R&B/SOUL

Sharon Jones & the Dap-Kings, "Soul of a Woman" (Daptone)

Sharon Jones sounds anything but fragile on "Soul of a Woman," the last album she recorded before her death in 2016 of pancreatic cancer. She wails, she shouts, she rasps, she exhorts, she fills phrases with teasing curlicues and holds pure tones endlessly aloft. She went back on tour and recorded the album after extensive cancer treatment, during a period of remission and as the disease returned, but her voice and songs stay bold, gutsy and down-to-earth.

Jones was a soul singer in a classic and now disappearing mold: born and raised in the South (Georgia and South Carolina), growing up singing in church and listening to James Brown and Aretha Franklin, coming north (to Brooklyn), and earning an unglamorous living until, in the 1990s, she found her way to the soul revivalists who would become her backing band, the Dap-Kings.

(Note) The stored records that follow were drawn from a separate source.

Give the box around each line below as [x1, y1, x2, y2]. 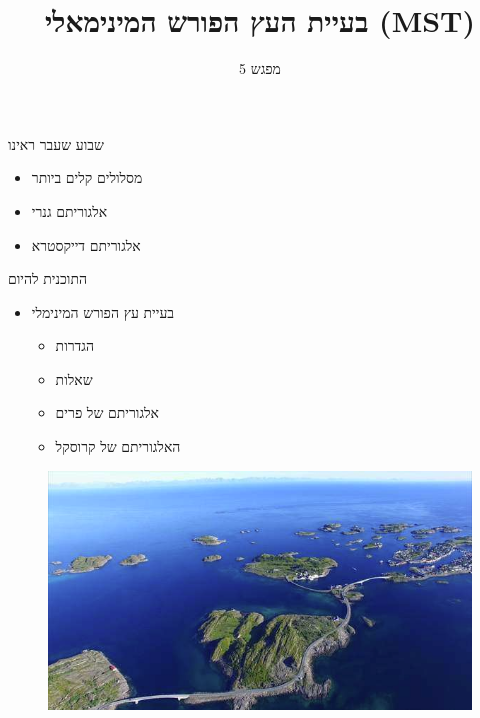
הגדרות [55, 335, 94, 356]
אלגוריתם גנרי [31, 200, 108, 221]
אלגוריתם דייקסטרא [31, 234, 141, 255]
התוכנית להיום [8, 268, 88, 289]
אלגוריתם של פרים [55, 402, 159, 423]
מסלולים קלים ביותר [31, 167, 143, 188]
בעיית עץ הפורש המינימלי [31, 301, 175, 322]
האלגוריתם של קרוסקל [55, 436, 181, 457]
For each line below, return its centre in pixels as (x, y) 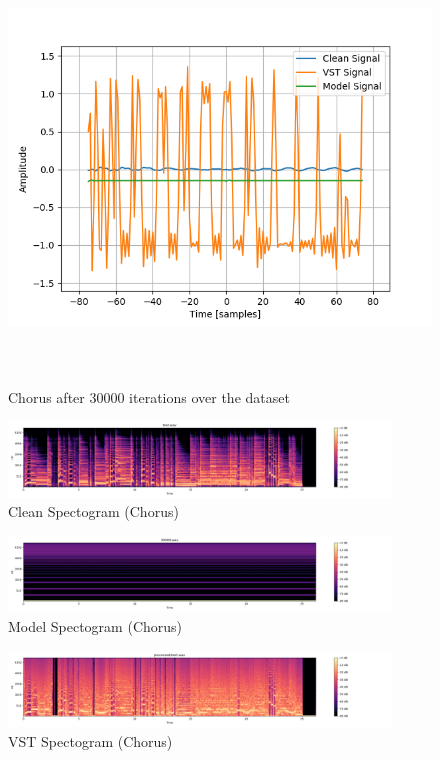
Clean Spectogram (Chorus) (93, 511)
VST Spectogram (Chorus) (90, 740)
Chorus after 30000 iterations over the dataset (149, 396)
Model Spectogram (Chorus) (95, 625)
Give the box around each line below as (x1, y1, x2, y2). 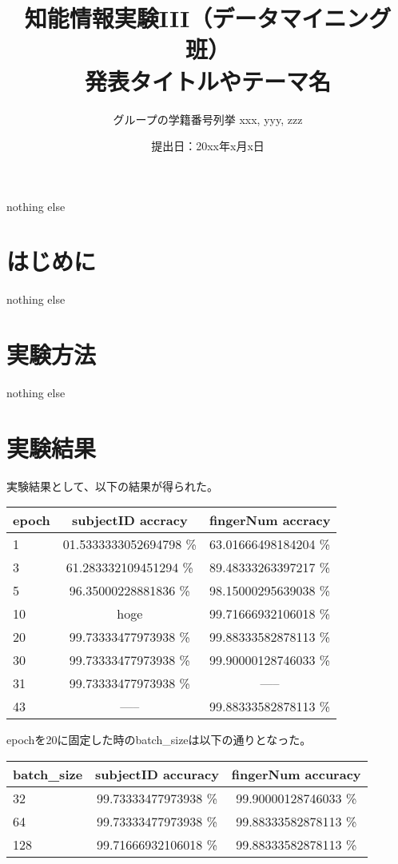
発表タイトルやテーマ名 (84, 64, 331, 97)
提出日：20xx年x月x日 (151, 137, 265, 154)
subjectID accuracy (95, 765, 219, 784)
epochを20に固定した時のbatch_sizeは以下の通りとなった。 (6, 731, 312, 748)
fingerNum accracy (209, 511, 331, 530)
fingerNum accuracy (231, 765, 361, 784)
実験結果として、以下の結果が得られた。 (6, 477, 218, 494)
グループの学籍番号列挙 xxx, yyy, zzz (113, 110, 303, 127)
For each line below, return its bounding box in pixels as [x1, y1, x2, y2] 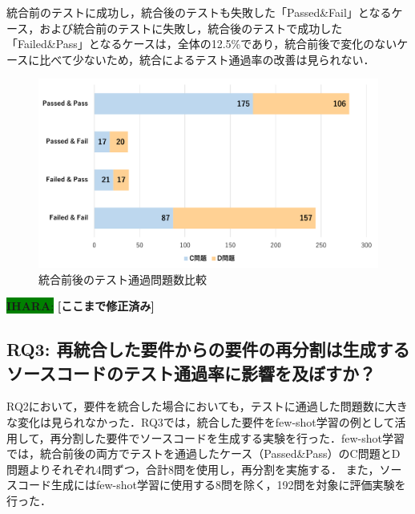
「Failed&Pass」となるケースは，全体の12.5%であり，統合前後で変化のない [6, 35, 397, 52]
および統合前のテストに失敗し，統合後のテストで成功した [39, 19, 343, 36]
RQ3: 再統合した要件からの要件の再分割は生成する [6, 337, 410, 362]
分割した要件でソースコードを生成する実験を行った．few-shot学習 [61, 429, 405, 446]
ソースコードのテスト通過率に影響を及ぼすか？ [6, 360, 376, 385]
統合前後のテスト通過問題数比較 [38, 270, 207, 287]
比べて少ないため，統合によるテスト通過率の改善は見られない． [39, 51, 375, 67]
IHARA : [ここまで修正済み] [6, 297, 155, 314]
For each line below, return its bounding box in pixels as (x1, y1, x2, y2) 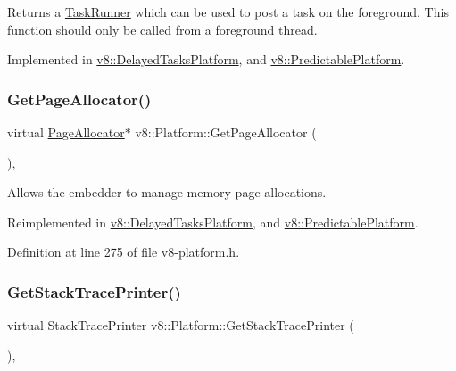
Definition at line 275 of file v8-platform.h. (7, 243, 240, 261)
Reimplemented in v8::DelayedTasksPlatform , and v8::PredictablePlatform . (7, 212, 419, 231)
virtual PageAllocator (7, 123, 125, 141)
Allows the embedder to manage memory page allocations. (7, 183, 327, 202)
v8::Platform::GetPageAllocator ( (135, 123, 317, 141)
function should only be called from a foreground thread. (7, 20, 318, 38)
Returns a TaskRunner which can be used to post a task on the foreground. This (7, 3, 449, 21)
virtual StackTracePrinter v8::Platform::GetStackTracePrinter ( (7, 316, 354, 334)
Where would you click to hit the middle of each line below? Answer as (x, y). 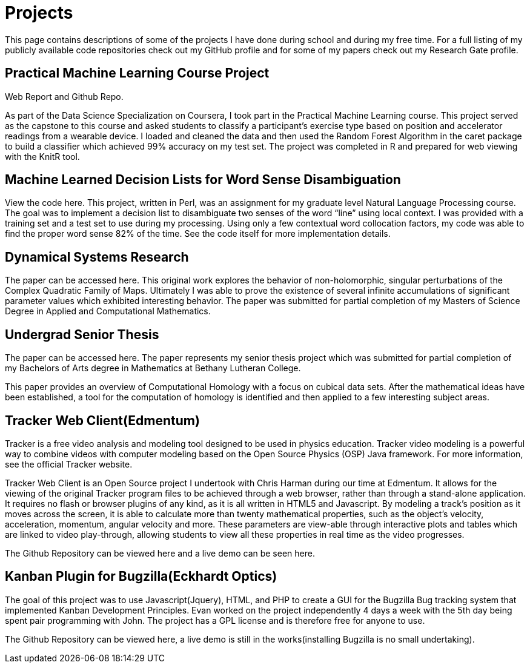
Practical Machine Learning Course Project (137, 73)
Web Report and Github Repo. (64, 96)
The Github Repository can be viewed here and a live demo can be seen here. (160, 553)
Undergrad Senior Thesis (82, 334)
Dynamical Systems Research (97, 257)
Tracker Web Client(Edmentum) (102, 420)
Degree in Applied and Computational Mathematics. (108, 311)
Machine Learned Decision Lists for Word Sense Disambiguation (203, 180)
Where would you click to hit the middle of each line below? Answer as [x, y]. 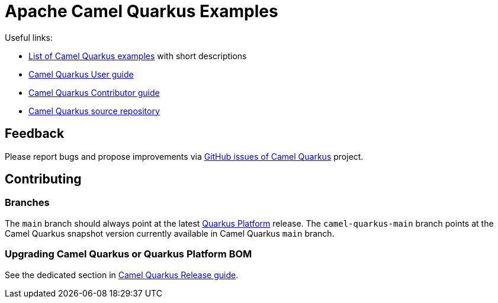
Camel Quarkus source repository [94, 111]
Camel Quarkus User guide [81, 74]
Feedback [35, 134]
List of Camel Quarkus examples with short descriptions [138, 56]
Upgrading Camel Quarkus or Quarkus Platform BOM [128, 254]
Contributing [43, 179]
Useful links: [29, 37]
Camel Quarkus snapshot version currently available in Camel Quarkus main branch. [170, 233]
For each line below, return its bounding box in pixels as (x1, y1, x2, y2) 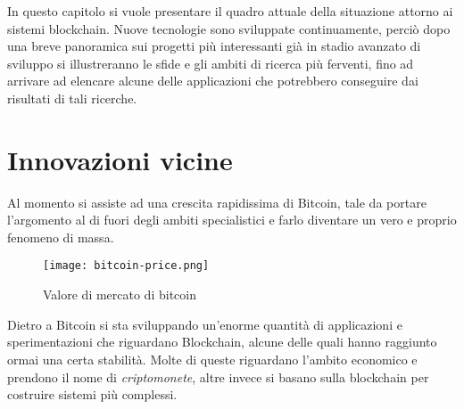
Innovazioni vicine (7, 141, 233, 177)
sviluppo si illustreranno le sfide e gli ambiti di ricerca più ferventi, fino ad (7, 53, 414, 72)
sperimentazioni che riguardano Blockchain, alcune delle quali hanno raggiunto (7, 332, 437, 351)
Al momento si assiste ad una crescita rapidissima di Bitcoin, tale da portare (7, 192, 427, 211)
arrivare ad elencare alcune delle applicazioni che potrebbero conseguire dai (7, 71, 418, 90)
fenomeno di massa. (7, 227, 114, 246)
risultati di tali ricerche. (7, 88, 137, 107)
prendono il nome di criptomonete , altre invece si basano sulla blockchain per (7, 367, 429, 386)
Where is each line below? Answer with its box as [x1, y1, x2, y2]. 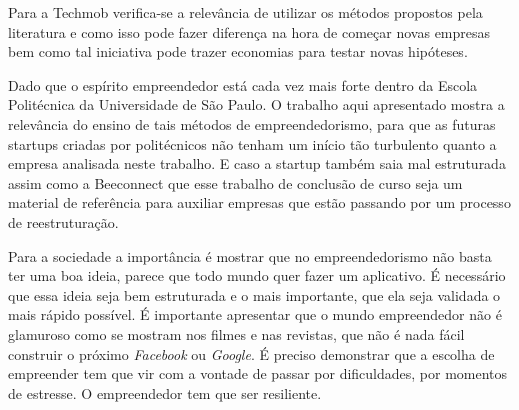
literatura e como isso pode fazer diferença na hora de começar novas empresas [8, 21, 491, 42]
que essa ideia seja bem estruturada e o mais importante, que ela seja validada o [8, 284, 501, 305]
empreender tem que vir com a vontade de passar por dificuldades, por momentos [8, 363, 508, 384]
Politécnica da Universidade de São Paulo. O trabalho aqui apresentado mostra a [8, 94, 505, 115]
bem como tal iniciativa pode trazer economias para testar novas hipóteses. [8, 41, 468, 62]
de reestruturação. [8, 211, 119, 232]
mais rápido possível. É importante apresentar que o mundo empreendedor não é [8, 304, 502, 325]
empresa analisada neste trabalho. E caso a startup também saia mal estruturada [8, 153, 506, 174]
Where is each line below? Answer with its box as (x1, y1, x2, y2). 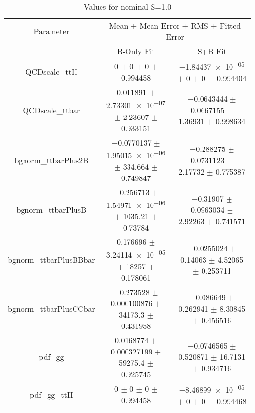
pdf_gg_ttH (30, 388, 73, 400)
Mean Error (139, 20, 180, 31)
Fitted (219, 20, 241, 31)
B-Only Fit (117, 45, 155, 57)
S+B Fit (197, 45, 227, 57)
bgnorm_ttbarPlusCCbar (8, 303, 95, 315)
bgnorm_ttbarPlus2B (14, 154, 89, 166)
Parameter (33, 25, 70, 37)
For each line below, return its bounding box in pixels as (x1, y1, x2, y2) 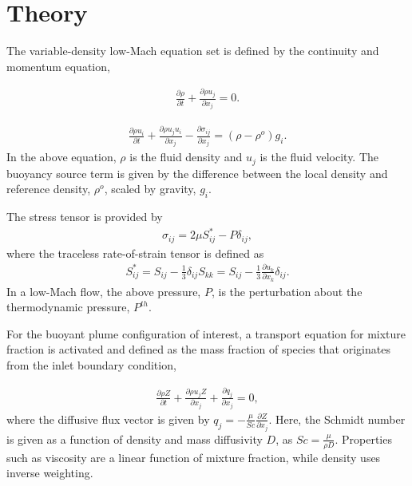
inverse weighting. (6, 464, 93, 481)
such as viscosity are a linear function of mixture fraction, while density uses (6, 448, 381, 465)
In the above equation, (6, 148, 117, 165)
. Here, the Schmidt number (268, 410, 406, 427)
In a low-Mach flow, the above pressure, (6, 283, 201, 299)
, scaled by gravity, (104, 180, 196, 197)
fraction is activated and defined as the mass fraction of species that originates (6, 341, 390, 358)
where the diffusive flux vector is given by (6, 410, 210, 427)

"Soul of a Woman" is a final set of genre-perfect old-school soul: brisk rumba-soul in "Sail On," hand-clapping neo-Motown in "Rumors," a girl-group slow dance topped with hovering strings in "When I Saw Your Face." The band sounds as if it's playing live in the studio, each instrument in a fixed place — usually drums on the left, organ on the right — with its grooves seasoned by years of playing together, its horn section taking pride in every unanimous note.

After the opener, "Matter of Time," insists that peace and justice will eventually prevail, the album's songs largely stick to everyday life and love. The patiently bluesy "Just Give Me Your Time" is a plea for a reunion; she's not even asking for honesty or repentance, just togetherness. "Girl (You Got to Forgive Him)," a torchy melodrama, advises offering a guy a second chance: "Are you gonna let all the little things/Get in the way of a good loving man?" Not that she's always lenient; in "Sail On," she refuses to take in someone who once turned her away.

What these songs say is vastly eclipsed by how they are sung. "Ohhhhhhhhh no!" are the words that open "Sail On," four times in four angry, disgusted, irritated, dismissive ways. Jones summoned all her expressive power for this album, with all the strength, longing, hurt and improvisational command that were still hers.

The album's closer isn't from Jones' final sessions, but it's a rightful capstone to her musical life. It's "Call on God," a gospel song she wrote in the 1970s for E.L. Fields' Gospel Wonders, the choir she sang with for decades at the Universal Church of God in New York. She recorded her song, singing as she played piano, with the Dap-Kings in 2007. They held it back from their album at the time, with the idea that Jones should record an entire gospel record. Alas, she never did.

After singing at her memorial service, friends from the Gospel Wonders completed the 2007 track by adding some churchy background vocals, a last offering of harmony while Jones soars. Jones' voice sails into each note and holds it proudly, often adding a vibrato flourish as it sustains; she's secure in pitch, in melody, in faith. Her song promises comfort after sorrow and God's support in time of need, and then envisions the time when she'll "share His love to eternity." It's the return to where her music began.